Below are the records; give again exactly the line with "Featured topics", the line with "Miami Beach: Not", and each line that lies between them, and nothing besides.

***** Dataset entries

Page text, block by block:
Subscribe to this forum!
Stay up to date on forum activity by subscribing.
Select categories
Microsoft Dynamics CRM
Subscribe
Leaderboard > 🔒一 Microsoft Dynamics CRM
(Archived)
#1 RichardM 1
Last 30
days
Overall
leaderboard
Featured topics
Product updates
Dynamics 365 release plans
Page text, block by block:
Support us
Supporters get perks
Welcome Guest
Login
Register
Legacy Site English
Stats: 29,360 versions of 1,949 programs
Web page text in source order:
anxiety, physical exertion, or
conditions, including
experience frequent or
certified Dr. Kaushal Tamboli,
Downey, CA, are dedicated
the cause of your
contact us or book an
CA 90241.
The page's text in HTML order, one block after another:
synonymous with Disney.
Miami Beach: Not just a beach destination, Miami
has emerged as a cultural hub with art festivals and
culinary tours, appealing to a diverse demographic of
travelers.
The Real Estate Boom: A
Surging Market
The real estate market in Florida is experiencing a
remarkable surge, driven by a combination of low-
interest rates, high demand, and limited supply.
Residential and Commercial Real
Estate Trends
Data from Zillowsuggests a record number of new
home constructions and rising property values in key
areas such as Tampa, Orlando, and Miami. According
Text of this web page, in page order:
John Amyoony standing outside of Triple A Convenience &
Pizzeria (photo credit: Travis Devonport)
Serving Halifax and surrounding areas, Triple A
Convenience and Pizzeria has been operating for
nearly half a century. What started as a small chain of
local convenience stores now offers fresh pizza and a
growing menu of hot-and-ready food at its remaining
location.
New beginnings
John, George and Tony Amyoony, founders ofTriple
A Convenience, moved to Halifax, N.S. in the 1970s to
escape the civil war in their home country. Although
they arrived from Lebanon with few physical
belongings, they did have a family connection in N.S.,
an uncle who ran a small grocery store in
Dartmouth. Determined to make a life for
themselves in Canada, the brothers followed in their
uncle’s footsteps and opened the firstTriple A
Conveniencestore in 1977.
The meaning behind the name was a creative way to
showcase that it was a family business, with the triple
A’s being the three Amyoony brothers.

**********

Written solution.
Featured topics
Product updates
Dynamics 365 release plans
Page text, block by block:
Support us
Supporters get perks
Welcome Guest
Login
Register
Legacy Site English
Stats: 29,360 versions of 1,949 programs
Web page text in source order:
anxiety, physical exertion, or
conditions, including
experience frequent or
certified Dr. Kaushal Tamboli,
Downey, CA, are dedicated
the cause of your
contact us or book an
CA 90241.
The page's text in HTML order, one block after another:
synonymous with Disney.
Miami Beach: Not just a beach destination, Miami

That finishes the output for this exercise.